Records excerpted from a collection:
——
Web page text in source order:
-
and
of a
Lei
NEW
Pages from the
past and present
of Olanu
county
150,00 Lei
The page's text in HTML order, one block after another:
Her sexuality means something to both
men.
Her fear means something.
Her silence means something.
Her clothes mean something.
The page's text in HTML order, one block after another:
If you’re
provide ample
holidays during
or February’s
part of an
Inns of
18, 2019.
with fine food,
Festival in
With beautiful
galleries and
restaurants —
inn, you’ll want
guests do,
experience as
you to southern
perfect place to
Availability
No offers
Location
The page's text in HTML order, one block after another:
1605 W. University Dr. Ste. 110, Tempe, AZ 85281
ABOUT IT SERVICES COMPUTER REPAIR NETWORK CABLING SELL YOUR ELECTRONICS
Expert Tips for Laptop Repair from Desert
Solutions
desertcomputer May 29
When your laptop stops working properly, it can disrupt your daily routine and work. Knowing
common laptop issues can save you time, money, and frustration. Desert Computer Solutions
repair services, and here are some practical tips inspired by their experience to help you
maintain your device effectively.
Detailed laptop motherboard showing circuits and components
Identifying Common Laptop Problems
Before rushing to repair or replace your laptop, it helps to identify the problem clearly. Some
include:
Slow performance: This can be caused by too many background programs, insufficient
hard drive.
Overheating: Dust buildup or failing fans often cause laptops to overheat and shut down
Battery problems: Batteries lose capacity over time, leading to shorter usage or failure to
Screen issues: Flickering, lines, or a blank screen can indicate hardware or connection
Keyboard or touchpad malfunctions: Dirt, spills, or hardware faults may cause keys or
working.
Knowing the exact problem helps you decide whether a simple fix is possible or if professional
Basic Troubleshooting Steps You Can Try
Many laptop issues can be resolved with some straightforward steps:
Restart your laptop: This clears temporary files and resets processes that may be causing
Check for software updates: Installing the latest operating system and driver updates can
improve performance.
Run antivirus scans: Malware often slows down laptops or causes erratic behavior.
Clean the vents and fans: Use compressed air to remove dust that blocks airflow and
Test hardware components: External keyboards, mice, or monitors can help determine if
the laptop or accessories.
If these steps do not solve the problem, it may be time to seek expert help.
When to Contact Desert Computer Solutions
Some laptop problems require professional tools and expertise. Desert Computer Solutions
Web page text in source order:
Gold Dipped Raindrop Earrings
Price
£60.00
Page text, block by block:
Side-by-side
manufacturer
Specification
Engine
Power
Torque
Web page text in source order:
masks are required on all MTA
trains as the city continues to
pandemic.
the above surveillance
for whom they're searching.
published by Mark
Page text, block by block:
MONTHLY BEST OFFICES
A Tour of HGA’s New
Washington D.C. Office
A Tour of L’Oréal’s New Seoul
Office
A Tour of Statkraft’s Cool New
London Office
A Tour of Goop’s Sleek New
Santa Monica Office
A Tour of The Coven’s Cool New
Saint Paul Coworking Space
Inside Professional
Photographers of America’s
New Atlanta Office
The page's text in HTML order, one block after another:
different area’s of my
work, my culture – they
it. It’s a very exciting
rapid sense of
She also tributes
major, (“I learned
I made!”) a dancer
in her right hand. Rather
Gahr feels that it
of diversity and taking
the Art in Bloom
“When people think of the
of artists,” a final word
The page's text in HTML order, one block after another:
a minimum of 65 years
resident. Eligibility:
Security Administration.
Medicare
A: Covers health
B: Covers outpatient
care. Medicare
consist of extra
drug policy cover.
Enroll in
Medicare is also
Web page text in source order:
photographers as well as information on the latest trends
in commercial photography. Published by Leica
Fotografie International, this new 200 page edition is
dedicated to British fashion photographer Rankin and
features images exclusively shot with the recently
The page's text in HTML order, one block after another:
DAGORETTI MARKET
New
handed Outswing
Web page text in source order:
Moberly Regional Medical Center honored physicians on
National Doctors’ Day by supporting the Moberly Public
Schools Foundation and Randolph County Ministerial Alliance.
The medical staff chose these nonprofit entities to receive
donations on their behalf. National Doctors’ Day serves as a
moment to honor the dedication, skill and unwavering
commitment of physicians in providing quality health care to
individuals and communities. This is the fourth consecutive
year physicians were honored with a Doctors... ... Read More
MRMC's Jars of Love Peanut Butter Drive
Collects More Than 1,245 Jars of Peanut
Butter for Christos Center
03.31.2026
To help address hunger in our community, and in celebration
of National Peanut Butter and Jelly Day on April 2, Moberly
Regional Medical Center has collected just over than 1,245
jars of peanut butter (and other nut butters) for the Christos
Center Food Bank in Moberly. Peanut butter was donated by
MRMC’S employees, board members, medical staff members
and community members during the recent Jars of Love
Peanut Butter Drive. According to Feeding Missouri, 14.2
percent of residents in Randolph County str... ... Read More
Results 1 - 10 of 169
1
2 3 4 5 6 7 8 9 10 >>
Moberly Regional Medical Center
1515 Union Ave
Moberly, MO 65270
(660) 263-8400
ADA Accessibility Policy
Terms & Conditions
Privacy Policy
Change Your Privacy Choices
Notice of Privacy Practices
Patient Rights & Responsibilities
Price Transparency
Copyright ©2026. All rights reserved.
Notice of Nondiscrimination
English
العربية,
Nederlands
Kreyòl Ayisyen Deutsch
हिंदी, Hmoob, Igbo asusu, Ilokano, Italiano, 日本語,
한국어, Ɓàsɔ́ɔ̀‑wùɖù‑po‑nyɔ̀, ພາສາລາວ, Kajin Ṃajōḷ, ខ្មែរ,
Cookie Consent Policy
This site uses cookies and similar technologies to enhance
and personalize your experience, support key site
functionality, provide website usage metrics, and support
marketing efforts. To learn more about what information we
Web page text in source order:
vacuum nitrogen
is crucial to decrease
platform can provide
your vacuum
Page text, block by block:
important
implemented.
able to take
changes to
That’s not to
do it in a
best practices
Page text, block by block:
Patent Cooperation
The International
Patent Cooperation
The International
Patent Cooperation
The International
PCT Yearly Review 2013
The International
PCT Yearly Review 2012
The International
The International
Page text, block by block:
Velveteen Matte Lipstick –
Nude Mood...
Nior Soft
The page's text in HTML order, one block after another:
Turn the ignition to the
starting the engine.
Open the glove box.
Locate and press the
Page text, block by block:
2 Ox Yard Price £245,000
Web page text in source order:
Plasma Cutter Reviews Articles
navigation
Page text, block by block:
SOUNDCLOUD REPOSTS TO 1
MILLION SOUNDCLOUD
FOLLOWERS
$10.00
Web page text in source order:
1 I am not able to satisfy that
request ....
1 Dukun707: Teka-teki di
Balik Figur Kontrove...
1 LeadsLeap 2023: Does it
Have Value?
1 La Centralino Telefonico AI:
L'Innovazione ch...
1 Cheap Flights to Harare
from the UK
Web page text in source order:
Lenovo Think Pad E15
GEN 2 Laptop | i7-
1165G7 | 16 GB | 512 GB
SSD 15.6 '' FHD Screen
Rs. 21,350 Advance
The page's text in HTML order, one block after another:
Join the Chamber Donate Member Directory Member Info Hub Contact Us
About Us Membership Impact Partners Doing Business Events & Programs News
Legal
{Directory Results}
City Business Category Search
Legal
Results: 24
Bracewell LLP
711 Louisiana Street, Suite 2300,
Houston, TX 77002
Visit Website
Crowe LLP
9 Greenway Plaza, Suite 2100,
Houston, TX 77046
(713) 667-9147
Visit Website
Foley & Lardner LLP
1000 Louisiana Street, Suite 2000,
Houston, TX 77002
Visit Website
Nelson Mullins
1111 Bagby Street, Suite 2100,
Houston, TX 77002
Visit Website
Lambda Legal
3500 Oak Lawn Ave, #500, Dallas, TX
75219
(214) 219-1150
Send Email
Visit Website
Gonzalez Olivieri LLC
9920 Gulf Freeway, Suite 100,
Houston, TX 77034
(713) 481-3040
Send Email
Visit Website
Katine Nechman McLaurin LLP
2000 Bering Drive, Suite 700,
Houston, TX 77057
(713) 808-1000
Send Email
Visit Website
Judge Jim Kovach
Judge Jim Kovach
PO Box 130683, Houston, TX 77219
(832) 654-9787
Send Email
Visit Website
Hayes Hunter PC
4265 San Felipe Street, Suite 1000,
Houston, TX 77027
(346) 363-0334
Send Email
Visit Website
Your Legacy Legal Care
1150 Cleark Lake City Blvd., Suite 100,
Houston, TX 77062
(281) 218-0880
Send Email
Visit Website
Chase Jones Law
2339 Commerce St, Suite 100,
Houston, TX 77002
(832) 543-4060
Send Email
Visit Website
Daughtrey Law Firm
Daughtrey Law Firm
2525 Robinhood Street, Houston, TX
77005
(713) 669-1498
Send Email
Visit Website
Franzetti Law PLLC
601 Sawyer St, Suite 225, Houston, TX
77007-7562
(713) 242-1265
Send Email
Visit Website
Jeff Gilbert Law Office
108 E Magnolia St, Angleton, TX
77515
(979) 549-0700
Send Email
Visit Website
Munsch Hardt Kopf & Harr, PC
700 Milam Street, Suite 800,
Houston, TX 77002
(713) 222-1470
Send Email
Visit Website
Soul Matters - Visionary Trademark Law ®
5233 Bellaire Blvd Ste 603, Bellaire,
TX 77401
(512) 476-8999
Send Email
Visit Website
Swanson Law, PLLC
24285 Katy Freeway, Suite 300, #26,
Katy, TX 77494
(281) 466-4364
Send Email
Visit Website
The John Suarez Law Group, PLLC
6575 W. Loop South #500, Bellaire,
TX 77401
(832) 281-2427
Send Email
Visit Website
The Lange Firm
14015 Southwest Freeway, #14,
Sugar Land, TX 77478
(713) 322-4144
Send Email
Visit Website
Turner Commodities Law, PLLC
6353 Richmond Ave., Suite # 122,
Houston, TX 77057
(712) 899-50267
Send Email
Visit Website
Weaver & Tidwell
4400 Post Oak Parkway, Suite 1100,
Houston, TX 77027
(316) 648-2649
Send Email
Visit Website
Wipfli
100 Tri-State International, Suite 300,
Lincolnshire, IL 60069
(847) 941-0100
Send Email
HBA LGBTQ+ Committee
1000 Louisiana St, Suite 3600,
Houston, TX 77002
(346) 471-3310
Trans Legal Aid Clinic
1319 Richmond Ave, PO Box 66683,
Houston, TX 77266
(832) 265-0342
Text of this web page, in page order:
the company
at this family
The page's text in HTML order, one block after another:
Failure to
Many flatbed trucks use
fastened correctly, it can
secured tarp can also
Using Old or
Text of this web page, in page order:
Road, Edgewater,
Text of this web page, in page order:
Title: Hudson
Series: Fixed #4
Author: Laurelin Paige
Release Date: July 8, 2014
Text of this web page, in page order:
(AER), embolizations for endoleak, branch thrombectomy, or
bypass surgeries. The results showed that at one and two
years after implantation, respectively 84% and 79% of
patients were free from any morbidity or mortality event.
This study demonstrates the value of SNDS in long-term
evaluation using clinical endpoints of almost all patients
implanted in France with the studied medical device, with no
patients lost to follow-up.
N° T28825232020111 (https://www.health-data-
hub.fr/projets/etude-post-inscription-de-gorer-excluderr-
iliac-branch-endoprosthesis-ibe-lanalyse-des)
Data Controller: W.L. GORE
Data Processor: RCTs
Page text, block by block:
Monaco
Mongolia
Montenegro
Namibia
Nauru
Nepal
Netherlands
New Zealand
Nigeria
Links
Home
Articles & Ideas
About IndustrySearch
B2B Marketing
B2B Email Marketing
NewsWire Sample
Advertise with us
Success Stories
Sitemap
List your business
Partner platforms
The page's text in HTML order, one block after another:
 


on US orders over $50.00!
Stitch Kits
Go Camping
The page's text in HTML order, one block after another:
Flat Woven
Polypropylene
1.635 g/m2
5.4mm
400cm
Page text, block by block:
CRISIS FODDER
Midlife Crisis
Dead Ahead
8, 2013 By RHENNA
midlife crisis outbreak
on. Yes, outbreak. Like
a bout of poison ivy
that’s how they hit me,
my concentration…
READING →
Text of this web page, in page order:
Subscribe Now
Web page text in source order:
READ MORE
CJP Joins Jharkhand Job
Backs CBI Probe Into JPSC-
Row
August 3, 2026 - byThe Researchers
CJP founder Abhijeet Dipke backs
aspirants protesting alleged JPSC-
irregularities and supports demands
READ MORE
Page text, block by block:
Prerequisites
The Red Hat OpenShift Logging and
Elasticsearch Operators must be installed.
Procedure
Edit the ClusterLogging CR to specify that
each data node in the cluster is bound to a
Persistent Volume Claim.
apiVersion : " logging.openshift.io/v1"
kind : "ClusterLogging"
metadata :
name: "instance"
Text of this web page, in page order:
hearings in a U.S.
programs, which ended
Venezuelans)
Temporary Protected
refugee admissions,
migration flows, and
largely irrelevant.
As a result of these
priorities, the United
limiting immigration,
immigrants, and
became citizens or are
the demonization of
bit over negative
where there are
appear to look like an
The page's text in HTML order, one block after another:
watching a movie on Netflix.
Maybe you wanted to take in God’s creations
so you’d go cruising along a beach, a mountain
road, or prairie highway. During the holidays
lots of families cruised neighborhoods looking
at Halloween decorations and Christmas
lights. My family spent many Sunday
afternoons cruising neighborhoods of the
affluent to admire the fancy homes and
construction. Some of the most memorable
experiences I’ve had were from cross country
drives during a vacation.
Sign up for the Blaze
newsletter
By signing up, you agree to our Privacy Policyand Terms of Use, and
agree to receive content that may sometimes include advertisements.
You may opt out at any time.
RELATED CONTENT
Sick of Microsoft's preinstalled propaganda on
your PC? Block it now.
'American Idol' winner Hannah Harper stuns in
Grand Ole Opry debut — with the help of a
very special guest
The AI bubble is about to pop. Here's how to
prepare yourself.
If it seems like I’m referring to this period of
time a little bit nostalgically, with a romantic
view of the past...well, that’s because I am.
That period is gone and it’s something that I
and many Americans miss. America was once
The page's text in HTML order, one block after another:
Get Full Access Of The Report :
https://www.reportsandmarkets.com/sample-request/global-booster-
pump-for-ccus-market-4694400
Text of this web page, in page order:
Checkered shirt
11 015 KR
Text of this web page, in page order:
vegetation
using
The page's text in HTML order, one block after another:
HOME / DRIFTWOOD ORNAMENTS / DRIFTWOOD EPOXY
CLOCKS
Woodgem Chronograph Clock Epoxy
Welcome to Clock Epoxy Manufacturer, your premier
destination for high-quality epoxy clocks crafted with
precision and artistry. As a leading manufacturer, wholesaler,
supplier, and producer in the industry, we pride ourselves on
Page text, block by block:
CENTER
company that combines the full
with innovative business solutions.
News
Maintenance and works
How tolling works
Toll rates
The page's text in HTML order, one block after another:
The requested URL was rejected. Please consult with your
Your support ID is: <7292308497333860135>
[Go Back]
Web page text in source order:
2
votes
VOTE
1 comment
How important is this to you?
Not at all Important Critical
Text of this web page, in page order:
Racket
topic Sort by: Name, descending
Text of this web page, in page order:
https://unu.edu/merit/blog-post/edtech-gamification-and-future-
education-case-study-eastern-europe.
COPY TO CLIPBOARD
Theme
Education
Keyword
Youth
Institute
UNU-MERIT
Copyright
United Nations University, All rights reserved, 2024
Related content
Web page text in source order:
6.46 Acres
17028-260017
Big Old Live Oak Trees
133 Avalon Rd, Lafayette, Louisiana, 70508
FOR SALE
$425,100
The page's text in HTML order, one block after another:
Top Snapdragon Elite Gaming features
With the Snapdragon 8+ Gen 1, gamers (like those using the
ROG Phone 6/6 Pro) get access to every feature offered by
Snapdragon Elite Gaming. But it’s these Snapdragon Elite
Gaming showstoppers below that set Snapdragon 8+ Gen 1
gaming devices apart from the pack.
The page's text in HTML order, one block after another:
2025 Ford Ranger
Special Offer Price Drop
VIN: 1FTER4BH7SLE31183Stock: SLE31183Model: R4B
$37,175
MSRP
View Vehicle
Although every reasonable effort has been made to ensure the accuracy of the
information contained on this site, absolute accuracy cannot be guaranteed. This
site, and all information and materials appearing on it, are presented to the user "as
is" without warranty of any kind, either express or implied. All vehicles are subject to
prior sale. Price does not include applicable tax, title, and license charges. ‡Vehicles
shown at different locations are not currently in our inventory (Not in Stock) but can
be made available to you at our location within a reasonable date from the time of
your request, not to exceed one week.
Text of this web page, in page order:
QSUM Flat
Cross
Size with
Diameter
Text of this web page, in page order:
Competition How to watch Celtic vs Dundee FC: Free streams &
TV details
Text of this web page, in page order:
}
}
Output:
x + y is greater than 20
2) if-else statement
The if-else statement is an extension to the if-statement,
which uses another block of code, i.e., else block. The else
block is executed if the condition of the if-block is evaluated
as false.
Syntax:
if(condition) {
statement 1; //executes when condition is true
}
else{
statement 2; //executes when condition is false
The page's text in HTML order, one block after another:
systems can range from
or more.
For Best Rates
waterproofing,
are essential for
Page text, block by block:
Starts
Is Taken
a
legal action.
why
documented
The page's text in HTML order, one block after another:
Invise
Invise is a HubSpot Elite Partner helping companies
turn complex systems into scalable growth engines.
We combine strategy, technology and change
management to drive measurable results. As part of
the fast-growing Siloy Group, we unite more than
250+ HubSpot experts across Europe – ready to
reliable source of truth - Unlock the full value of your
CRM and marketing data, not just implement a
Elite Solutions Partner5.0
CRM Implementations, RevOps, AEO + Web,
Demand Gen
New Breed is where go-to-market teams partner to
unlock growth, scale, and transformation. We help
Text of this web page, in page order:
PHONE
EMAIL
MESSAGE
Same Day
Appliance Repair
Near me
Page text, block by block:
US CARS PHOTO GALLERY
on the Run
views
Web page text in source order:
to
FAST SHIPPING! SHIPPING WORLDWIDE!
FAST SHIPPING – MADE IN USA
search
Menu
——
__ACTIVITY__. From the records above, determine how many lines hold "which" and give only that number.

__SOLUTION TO THIS EXERCISE__. 2